BEGIN Data provided

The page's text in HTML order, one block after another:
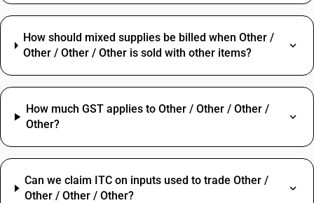
How should mixed supplies be billed when Other /
Other / Other / Other is sold with other items?
How much GST applies to Other / Other / Other /
Other?
Can we claim ITC on inputs used to trade Other /
Other / Other / Other?
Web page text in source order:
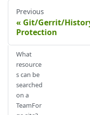
Previous
Git/Gerrit/
Protection
What
resource
s can be
searched
on a
TeamFor
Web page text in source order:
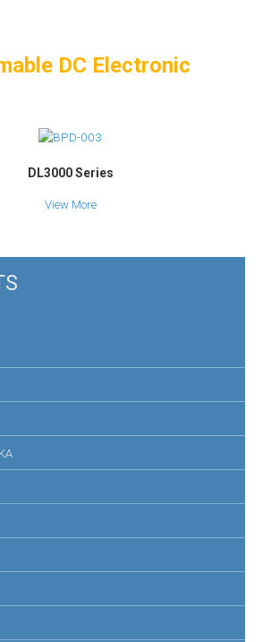
DC Electronic
DL3000 Series
View More
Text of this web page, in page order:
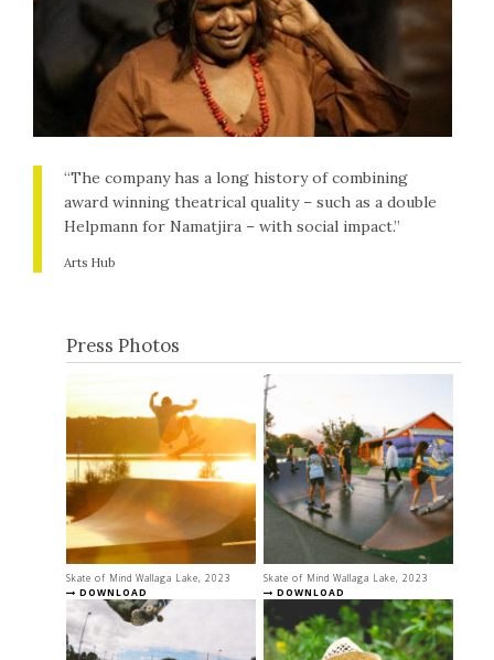
“The company has a long history of combining
award winning theatrical quality – such as a double
Helpmann for Namatjira – with social impact.”
Arts Hub
Press Photos
Skate of Mind Wallaga Lake, 2023
DOWNLOAD
Skate of Mind Wallaga Lake, 2023
DOWNLOAD
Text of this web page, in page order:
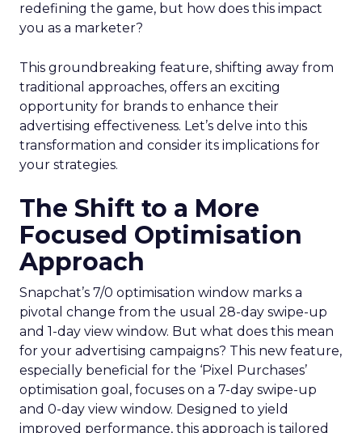
redefining the game, but how does this impact
you as a marketer?
This groundbreaking feature, shifting away from
traditional approaches, offers an exciting
opportunity for brands to enhance their
advertising effectiveness. Let’s delve into this
transformation and consider its implications for
your strategies.
The Shift to a More
Focused Optimisation
Approach
Snapchat’s 7/0 optimisation window marks a
pivotal change from the usual 28-day swipe-up
and 1-day view window. But what does this mean
for your advertising campaigns? This new feature,
especially beneficial for the ‘Pixel Purchases’
optimisation goal, focuses on a 7-day swipe-up
and 0-day view window. Designed to yield
improved performance, this approach is tailored
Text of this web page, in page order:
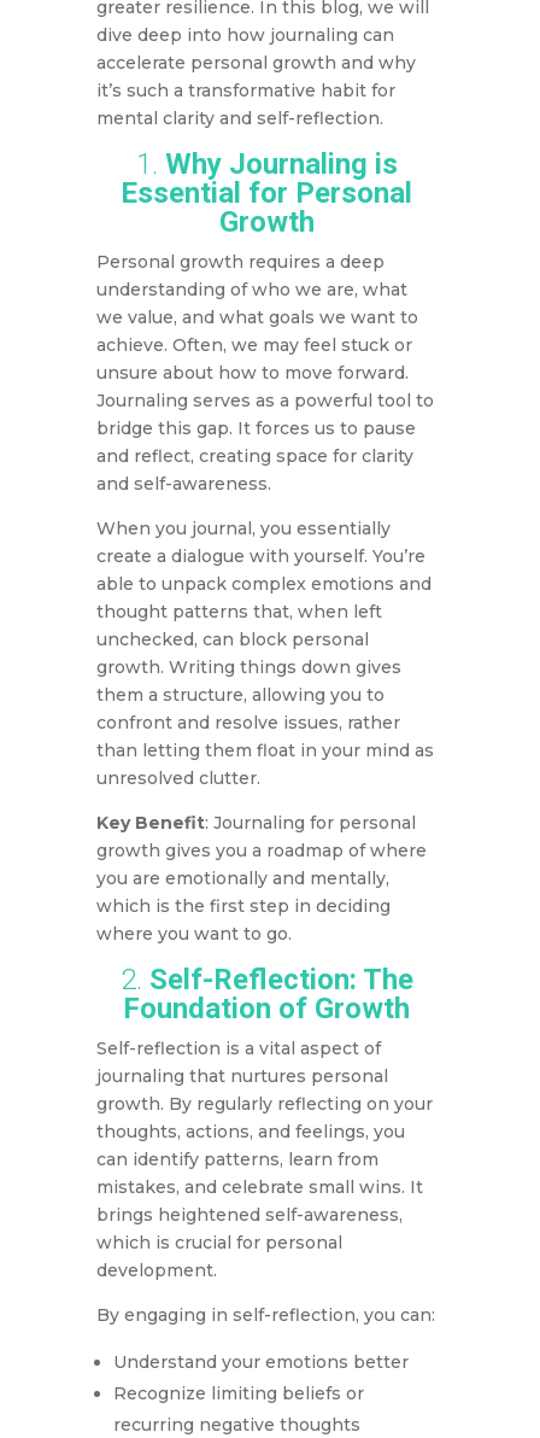
greater resilience. In this blog, we will
dive deep into how journaling can
accelerate personal growth and why
it’s such a transformative habit for
mental clarity and self-reflection.
1. Why Journaling is
Essential for Personal
Growth
Personal growth requires a deep
understanding of who we are, what
we value, and what goals we want to
achieve. Often, we may feel stuck or
unsure about how to move forward.
Journaling serves as a powerful tool to
bridge this gap. It forces us to pause
and reflect, creating space for clarity
and self-awareness.
When you journal, you essentially
create a dialogue with yourself. You’re
able to unpack complex emotions and
thought patterns that, when left
unchecked, can block personal
growth. Writing things down gives
them a structure, allowing you to
confront and resolve issues, rather
than letting them float in your mind as
unresolved clutter.
Key Benefit: Journaling for personal
growth gives you a roadmap of where
you are emotionally and mentally,
which is the first step in deciding
where you want to go.
2. Self-Reflection: The
Foundation of Growth
Self-reflection is a vital aspect of
journaling that nurtures personal
growth. By regularly reflecting on your
thoughts, actions, and feelings, you
can identify patterns, learn from
mistakes, and celebrate small wins. It
brings heightened self-awareness,
which is crucial for personal
development.
By engaging in self-reflection, you can:
Understand your emotions better
Recognize limiting beliefs or
recurring negative thoughts
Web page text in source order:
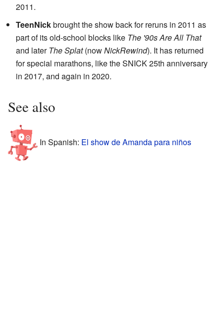
2011.
TeenNickbrought the show back for reruns in 2011 as
part of its old-school blocks like The '90s Are All That
and laterThe Splat(nowNickRewind). It has returned
for special marathons, like the SNICK 25th anniversary
in 2017, and again in 2020.
See also
In Spanish: El show de Amanda para niños
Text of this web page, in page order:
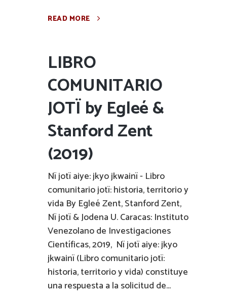
READ MORE
LIBRO
COMUNITARIO
JOTÏ by Egleé &
Stanford Zent
(2019)
Nï jotï aiye: jkyo jkwainï - Libro
comunitario jotï: historia, territorio y
vida By Egleé Zent, Stanford Zent,
Nï jotï & Jodena U. Caracas: Instituto
Venezolano de Investigaciones
Científicas, 2019, Nï jotï aiye: jkyo
jkwainï (Libro comunitario jotï:
historia, territorio y vida) constituye
una respuesta a la solicitud de...
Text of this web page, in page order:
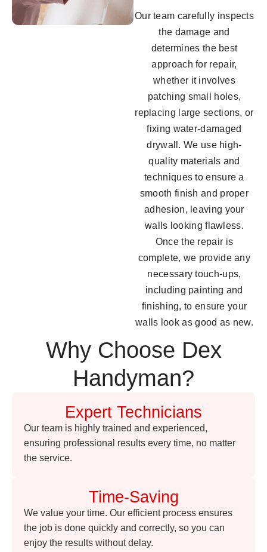
Our team carefully inspects
the damage and
determines the best
approach for repair,
whether it involves
patching small holes,
replacing large sections, or
fixing water-damaged
drywall. We use high-
quality materials and
techniques to ensure a
smooth finish and proper
adhesion, leaving your
walls looking flawless.
Once the repair is
complete, we provide any
necessary touch-ups,
including painting and
finishing, to ensure your
walls look as good as new.
Why Choose Dex
Handyman?
Expert Technicians
Our team is highly trained and experienced,
ensuring professional results every time, no matter
the service.
Time-Saving
We value your time. Our efficient process ensures
the job is done quickly and correctly, so you can
enjoy the results without delay.
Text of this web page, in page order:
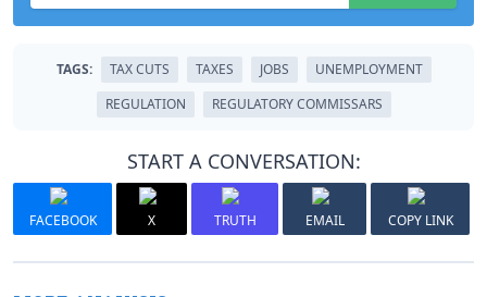
TAGS: TAX CUTS TAXES JOBS
UNEMPLOYMENT
REGULATION
REGULATORY COMMISSARS
START A CONVERSATION:
FACEBOOK X TRUTH EMAIL COPY LINK
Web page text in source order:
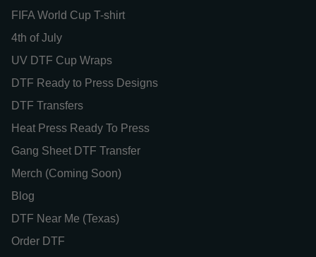
FIFA World Cup T-shirt
4th of July
UV DTF Cup Wraps
DTF Ready to Press Designs
DTF Transfers
Heat Press Ready To Press
Gang Sheet DTF Transfer
Merch (Coming Soon)
Blog
DTF Near Me (Texas)
Order DTF
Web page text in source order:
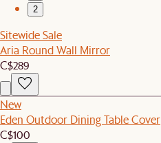
2
Sitewide Sale
Aria Round Wall Mirror
C$289
New
Eden Outdoor Dining Table Cover
C$100
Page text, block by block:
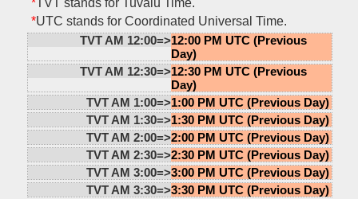
*UTC stands for Coordinated Universal Time.
TVT AM 12:00=>12:00 PM UTC (Previous
Day)
TVT AM 12:30=>12:30 PM UTC (Previous
Day)
TVT AM 1:00=>1:00 PM UTC (Previous Day)
TVT AM 1:30=>1:30 PM UTC (Previous Day)
TVT AM 2:00=>2:00 PM UTC (Previous Day)
TVT AM 2:30=>2:30 PM UTC (Previous Day)
TVT AM 3:00=>3:00 PM UTC (Previous Day)
TVT AM 3:30=>3:30 PM UTC (Previous Day)
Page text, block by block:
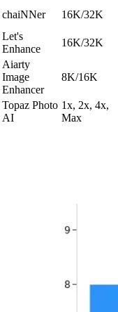
chaiNNer
16K/32K
Let's
Enhance
16K/32K
Aiarty
Image
Enhancer
8K/16K
Topaz Photo
AI
1x, 2x, 4x,
Max
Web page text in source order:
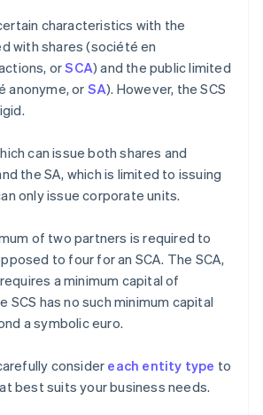
characteristics with the
with shares (société en
orSCA) and the public limited
anonyme, or SA). However, the SCS
can issue both shares and
the SA, which is limited to issuing
only issue corporate units.
of two partners is required to
to four for an SCA. The SCA,
a minimum capital of
SCS has no such minimum capital
a symbolic euro.
consider each entity type to
best suits your business needs.
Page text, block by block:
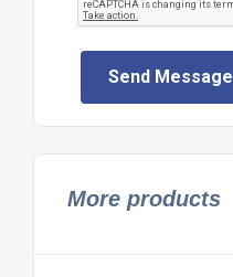
Send Message
More products
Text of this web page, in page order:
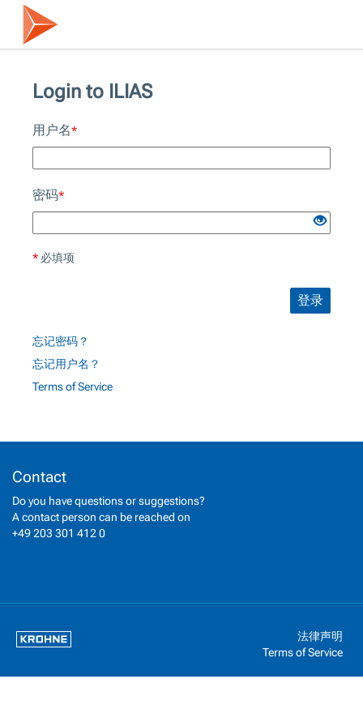
Login to ILIAS
用户名*
密码*
* 必填项
登录
忘记密码？
忘记用户名？
Terms of Service
Contact
Do you have questions or suggestions?
A contact person can be reached on
+49 203 301 412 0
法律声明
Terms of Service
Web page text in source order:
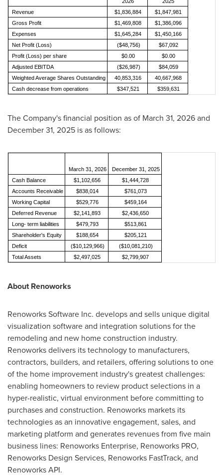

END Data provided

Gather up the lines containing the word "historia" from these records and copy them.

▶ _Response to this exercise_
comunitario jotï: historia, territorio y
historia, territorio y vida) constituye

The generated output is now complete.